Here is our apply methods:

 override protected def newRecord(record: R, updatedSchema: Schema, updatedValue: Any): R =   record.newRecord(
      record.topic,
      record.kafkaPartition,
      updatedSchema,
      updatedValue,
      record.valueSchema,
      record.value,
      record.timestamp)

 override def apply(record: R): R = applyWithSchema(record)

  private def applyWithSchema(record: R) = {


    val nrecord :util.Map[String,Object] =
      new ObjectMapper().readValue(record.value().toString, classOf[util.HashMap[String,Object]])

    val valueSchemaJson =
      s"""
    {
      "namespace": "com.avro.junkie",
      "type": "record",
      "name": "User2",
      "fields": [
        {"name": "name", "type": "string"},
        {"name": "favoriteNumber",  "type": "int"},
        {"name": "favoriteColor", "type": "string"}
      ]
    }
  """

    val schemaParser = new Parser
    val valueSchemaAvro = schemaParser.parse(valueSchemaJson)
    print(valueSchemaAvro)
    val avroRecord = new GenericData.Record(valueSchemaAvro)

    avroRecord.put("name", "sam")
    avroRecord.put("favoriteNumber", 100)
    avroRecord.put("favoriteColor", "oreo")

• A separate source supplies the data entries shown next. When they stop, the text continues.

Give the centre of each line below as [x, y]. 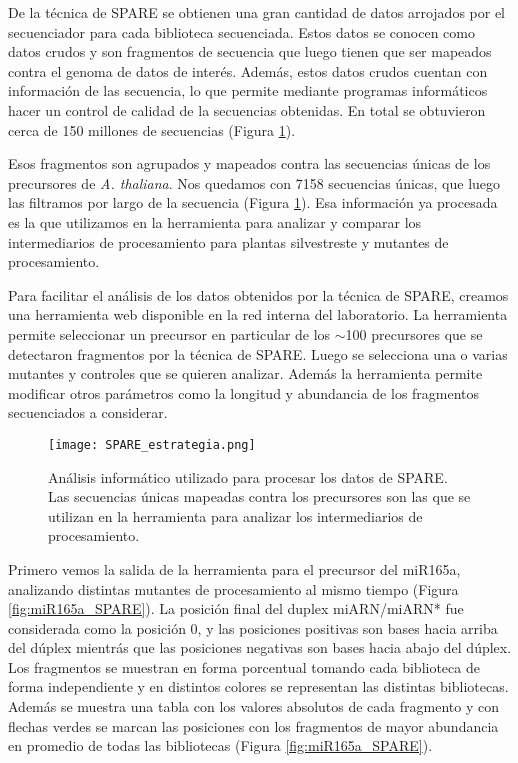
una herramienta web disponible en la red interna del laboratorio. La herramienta [258, 314]
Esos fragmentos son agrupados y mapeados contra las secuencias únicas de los [249, 163]
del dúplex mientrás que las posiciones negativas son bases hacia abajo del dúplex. [260, 647]
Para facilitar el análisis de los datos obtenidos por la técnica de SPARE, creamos [258, 294]
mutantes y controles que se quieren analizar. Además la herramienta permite [245, 373]
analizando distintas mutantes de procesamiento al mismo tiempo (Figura [233, 588]
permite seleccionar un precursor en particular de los [169, 333]
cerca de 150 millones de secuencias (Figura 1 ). [152, 129]
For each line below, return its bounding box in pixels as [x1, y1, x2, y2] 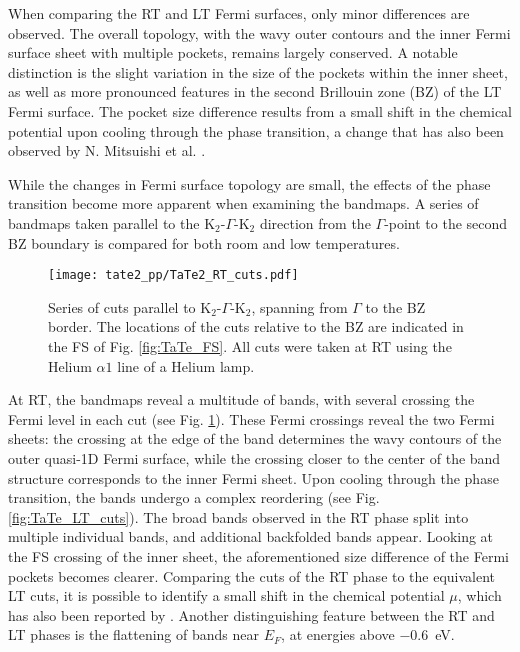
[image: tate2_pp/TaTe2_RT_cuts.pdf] [48, 268, 299, 283]
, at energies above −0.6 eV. [281, 624, 455, 645]
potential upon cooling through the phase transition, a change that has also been [8, 120, 504, 141]
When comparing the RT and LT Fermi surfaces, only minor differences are [8, 3, 470, 23]
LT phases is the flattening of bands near [8, 624, 259, 645]
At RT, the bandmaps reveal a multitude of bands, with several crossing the [8, 389, 475, 410]
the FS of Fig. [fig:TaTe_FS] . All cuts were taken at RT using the [48, 335, 452, 356]
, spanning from [251, 296, 348, 317]
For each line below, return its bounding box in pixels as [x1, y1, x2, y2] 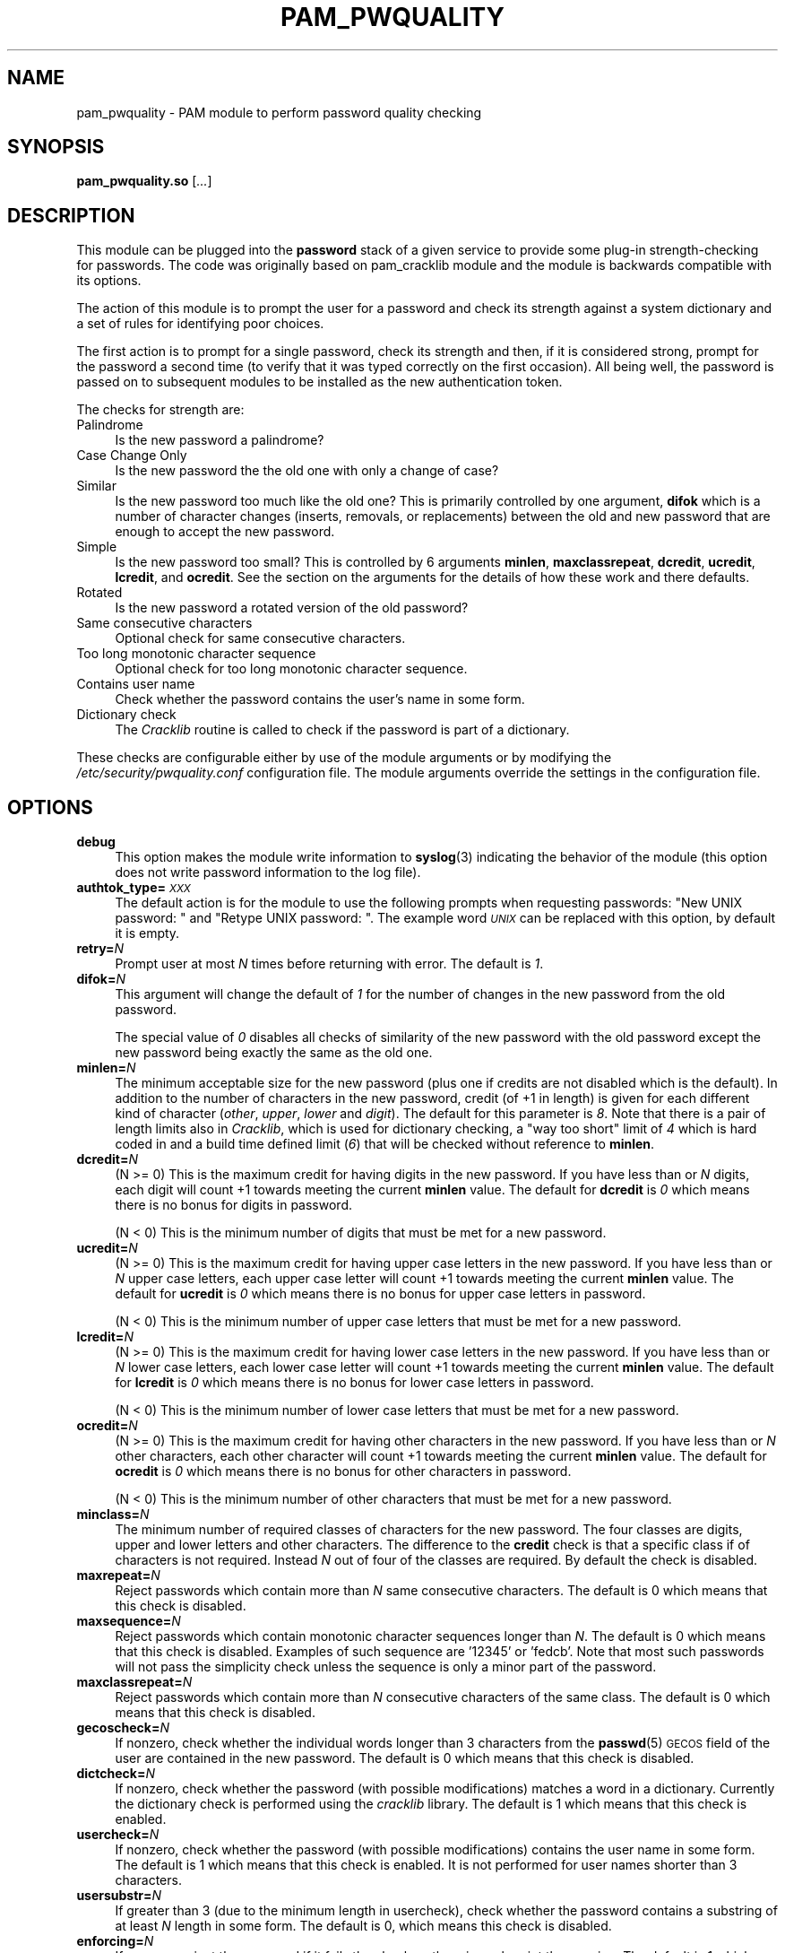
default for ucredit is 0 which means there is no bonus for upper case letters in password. [115, 1286, 646, 1302]
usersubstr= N [76, 1888, 162, 1904]
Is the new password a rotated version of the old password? [115, 600, 469, 616]
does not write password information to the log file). [115, 864, 421, 881]
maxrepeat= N [76, 1567, 160, 1584]
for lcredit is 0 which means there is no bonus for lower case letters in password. [115, 1375, 594, 1391]
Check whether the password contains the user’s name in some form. [115, 691, 525, 707]
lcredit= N [76, 1329, 134, 1345]

    schemaUpdateCache.put(null , null)


    newRecord(record, null, avroRecord)

  }

 private def makeUpdatedSchema() ={
    val builder = SchemaBuilder.struct.name("json_schema")
      .field("id", Schema.STRING_SCHEMA)
      .field("battery", Schema.STRING_SCHEMA)

    builder.build()
  }

You currently aren’t writing to binary. I do think if you would, and prepend with the correct bytes, it should play nicely with the other parts using Schema Registry.

I think registering the schema in advance is the easiest way, since SMT are stateless. But to be honest, I did not work with the combination of SMT and Schema Registry before, so there might be easier ways.

This topic was automatically closed 30 days after the last reply. New replies are no longer allowed.